As of March 2013, Campton Hills has an established open space initiative.

==Geography==
Campton Hills is bordered by Saint Charles to the east, Lily Lake to the west, Elburn to the south and Elgin to the north.

According to the 2021 census gazetteer files, Campton Hills has a total area of 16.97 sqmi, of which 16.89 sqmi (or 99.53%) is land and 0.08 sqmi (or 0.47%) is water.

==Demographics==

Historical population
| Census | Pop. | Note | %± |
| 2010 | 11,131 |  | — |
| 2020 | 10,885 |  | −2.2% |
U.S. Decennial Census

===Racial and ethnic composition===

Campton Hills village, Illinois – Racial and ethnic composition Note: the US Census treats Hispanic/Latino as an ethnic category. This table excludes Latinos from the racial categories and assigns them to a separate category.

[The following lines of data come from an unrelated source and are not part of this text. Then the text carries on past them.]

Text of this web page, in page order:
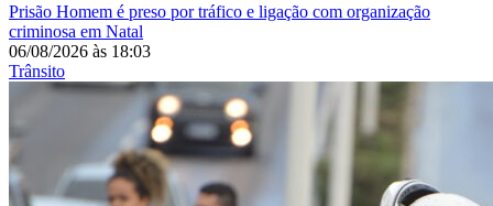
Prisão Homem é preso por tráfico e ligação com organização
criminosa em Natal
06/08/2026 às 18:03
Trânsito
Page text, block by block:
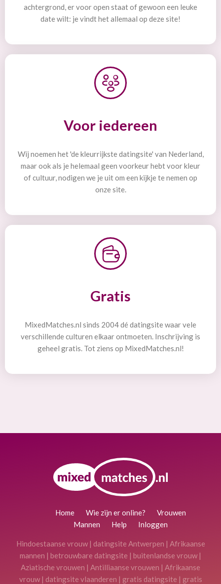
achtergrond, er voor open staat of gewoon een leuke
date wilt: je vindt het allemaal op deze site!
Voor iedereen
Wij noemen het 'de kleurrijkste datingsite' van Nederland,
maar ook als je helemaal geen voorkeur hebt voor kleur
of cultuur, nodigen we je uit om een kijkje te nemen op
onze site.
Gratis
MixedMatches.nl sinds 2004 dé datingsite waar vele
verschillende culturen elkaar ontmoeten. Inschrijving is
geheel gratis. Tot ziens op MixedMatches.nl!
Home Wie zijn er online?
Vrouwen
Mannen
Help Inloggen
Hindoestaanse vrouw | datingsite Antwerpen | Afrikaanse
mannen | betrouwbare datingsite | buitenlandse vrouw |
Aziatische vrouwen | Antilliaanse vrouwen | Afrikaanse
vrouw | datingsite vlaanderen | gratis datingsite | gratis
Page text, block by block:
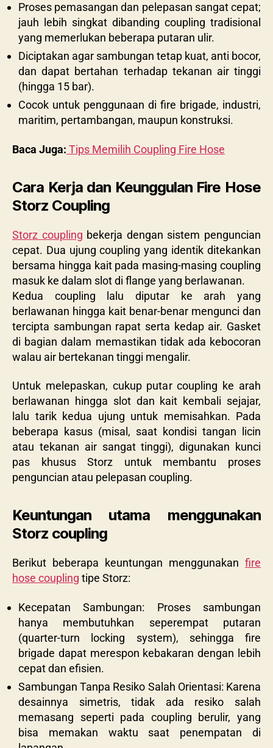
Proses pemasangan dan pelepasan sangat cepat;
jauh lebih singkat dibanding coupling tradisional
yang memerlukan beberapa putaran ulir.
Diciptakan agar sambungan tetap kuat, anti bocor,
dan dapat bertahan terhadap tekanan air tinggi
(hingga 15 bar).
Cocok untuk penggunaan di fire brigade, industri,
maritim, pertambangan, maupun konstruksi.
Baca Juga: Tips Memilih Coupling Fire Hose
Cara Kerja dan Keunggulan Fire Hose
Storz Coupling
Storz coupling bekerja dengan sistem penguncian
cepat. Dua ujung coupling yang identik ditekankan
bersama hingga kait pada masing-masing coupling
masuk ke dalam slot di flange yang berlawanan.
Kedua coupling lalu diputar ke arah yang
berlawanan hingga kait benar-benar mengunci dan
tercipta sambungan rapat serta kedap air. Gasket
di bagian dalam memastikan tidak ada kebocoran
walau air bertekanan tinggi mengalir.
Untuk melepaskan, cukup putar coupling ke arah
berlawanan hingga slot dan kait kembali sejajar,
lalu tarik kedua ujung untuk memisahkan. Pada
beberapa kasus (misal, saat kondisi tangan licin
atau tekanan air sangat tinggi), digunakan kunci
pas khusus Storz untuk membantu proses
penguncian atau pelepasan coupling.
Keuntungan utama menggunakan
Storz coupling
Berikut beberapa keuntungan menggunakan fire
hose coupling tipe Storz:
Kecepatan Sambungan: Proses sambungan
hanya membutuhkan seperempat putaran
(quarter-turn locking system), sehingga fire
brigade dapat merespon kebakaran dengan lebih
cepat dan efisien.
Sambungan Tanpa Resiko Salah Orientasi: Karena
desainnya simetris, tidak ada resiko salah
memasang seperti pada coupling berulir, yang
bisa memakan waktu saat penempatan di

Hispanics/Latinos may be of any race.
| Race / Ethnicity (NH = Non-Hispanic) | Pop 2010 | Pop 2020 | % 2010 | % 2020 |
|---|---|---|---|---|
| White alone (NH) | 10,341 | 9,480 | 92.90% | 87.09% |
| Black or African American alone (NH) | 57 | 91 | 0.51% | 0.84% |
| Native American or Alaska Native alone (NH) | 12 | 6 | 0.11% | 0.06% |
| Asian alone (NH) | 197 | 257 | 1.77% | 2.36% |
| Native Hawaiian or Pacific Islander alone (NH) | 6 | 0 | 0.05% | 0.00% |
| Other race alone (NH) | 13 | 22 | 0.12% | 0.20% |
| Mixed race or Multiracial (NH) | 99 | 413 | 0.89% | 3.79% |
| Hispanic or Latino (any race) | 406 | 616 | 3.65% | 5.66% |
| Total | 11,131 | 10,885 | 100.00% | 100.00% |

===2020 census===
As of the 2020 census, Campton Hills had a population of 10,885. There were 3,235 families residing in the village. The population density was 641.43 PD/sqmi. The median age was 43.5 years. 25.1% of residents were under the age of 18 and 15.7% of residents were 65 years of age or older. For every 100 females there were 103.6 males, and for every 100 females age 18 and over there were 101.1 males age 18 and over.

89.2% of residents lived in urban areas, while 10.8% lived in rural areas.

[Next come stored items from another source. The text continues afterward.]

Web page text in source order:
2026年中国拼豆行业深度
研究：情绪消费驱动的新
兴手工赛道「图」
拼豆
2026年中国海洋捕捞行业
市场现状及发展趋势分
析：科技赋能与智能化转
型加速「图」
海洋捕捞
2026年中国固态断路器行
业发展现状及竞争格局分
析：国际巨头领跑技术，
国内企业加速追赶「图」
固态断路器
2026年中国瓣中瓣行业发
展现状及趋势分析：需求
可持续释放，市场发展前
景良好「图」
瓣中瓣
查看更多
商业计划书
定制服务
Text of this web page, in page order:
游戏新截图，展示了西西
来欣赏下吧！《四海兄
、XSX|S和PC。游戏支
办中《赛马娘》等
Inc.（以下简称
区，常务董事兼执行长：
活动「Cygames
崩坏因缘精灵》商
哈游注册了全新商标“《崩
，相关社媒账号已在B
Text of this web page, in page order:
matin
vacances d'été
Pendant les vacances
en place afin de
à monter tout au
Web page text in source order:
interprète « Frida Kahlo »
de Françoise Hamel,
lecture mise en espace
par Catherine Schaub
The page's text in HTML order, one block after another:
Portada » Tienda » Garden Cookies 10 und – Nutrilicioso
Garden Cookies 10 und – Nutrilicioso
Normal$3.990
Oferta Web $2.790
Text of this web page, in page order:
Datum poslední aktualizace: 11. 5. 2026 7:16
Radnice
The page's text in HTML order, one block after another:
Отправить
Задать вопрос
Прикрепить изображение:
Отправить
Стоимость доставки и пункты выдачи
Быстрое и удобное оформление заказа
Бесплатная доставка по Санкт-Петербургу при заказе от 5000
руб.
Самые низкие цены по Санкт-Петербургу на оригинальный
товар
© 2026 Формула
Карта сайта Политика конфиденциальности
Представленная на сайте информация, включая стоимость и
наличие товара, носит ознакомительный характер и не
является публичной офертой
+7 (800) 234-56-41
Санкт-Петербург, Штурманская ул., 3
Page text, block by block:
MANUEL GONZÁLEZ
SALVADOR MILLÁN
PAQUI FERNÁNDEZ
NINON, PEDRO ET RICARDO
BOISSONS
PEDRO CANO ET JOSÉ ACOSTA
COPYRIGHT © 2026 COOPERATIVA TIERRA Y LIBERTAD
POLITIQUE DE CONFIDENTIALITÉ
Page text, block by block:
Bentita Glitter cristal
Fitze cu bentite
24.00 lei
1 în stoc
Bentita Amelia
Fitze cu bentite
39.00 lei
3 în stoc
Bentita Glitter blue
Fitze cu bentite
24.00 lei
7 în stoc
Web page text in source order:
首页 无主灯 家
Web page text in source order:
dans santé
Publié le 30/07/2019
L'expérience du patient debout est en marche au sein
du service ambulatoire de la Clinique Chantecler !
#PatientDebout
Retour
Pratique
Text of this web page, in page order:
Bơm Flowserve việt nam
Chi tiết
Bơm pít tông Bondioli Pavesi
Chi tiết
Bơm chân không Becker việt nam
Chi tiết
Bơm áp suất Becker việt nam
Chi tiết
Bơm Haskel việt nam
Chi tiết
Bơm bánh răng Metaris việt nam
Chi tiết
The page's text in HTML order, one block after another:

There were 3,536 households in Campton Hills, of which 39.4% had children under the age of 18 living in them. Of all households, 79.3% were married-couple households, 7.9% were households with a male householder and no spouse or partner present, and 9.5% were households with a female householder and no spouse or partner present. About 9.2% of all households were made up of individuals and 4.7% had someone living alone who was 65 years of age or older. The average household size was 3.24 and the average family size was 3.12.

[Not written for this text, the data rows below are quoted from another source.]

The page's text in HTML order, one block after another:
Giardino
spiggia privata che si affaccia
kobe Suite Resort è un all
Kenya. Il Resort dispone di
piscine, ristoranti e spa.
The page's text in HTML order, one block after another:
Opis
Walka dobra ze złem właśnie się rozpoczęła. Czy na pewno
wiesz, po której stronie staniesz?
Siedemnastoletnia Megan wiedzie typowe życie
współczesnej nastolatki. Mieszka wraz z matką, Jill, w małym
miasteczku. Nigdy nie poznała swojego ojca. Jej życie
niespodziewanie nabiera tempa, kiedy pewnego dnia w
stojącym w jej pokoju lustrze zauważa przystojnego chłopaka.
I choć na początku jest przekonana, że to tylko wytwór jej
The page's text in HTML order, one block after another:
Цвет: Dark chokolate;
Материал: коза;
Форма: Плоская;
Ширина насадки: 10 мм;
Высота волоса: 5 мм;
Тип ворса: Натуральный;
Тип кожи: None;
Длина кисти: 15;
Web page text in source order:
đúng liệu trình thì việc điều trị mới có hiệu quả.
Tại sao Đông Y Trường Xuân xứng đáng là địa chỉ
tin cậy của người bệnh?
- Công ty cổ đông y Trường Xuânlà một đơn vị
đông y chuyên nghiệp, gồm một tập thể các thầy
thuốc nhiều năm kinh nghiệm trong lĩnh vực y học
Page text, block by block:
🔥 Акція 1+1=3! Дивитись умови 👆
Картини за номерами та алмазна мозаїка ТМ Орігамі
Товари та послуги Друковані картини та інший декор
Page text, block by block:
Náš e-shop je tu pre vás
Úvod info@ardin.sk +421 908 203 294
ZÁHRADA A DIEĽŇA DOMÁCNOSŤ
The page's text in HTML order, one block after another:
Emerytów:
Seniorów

There were 3,641 housing units at an average density of 214.56 /sqmi, of which 2.9% were vacant. The homeowner vacancy rate was 0.8% and the rental vacancy rate was 4.9%.

===Income and poverty===
The median income for a household in the village was $173,503, and the median income for a family was $175,156. Males had a median income of $100,291 versus $36,885 for females. The per capita income for the village was $66,605. About 1.7% of families and 2.9% of the population were below the poverty line, including 1.4% of those under age 18 and 5.1% of those age 65 or over.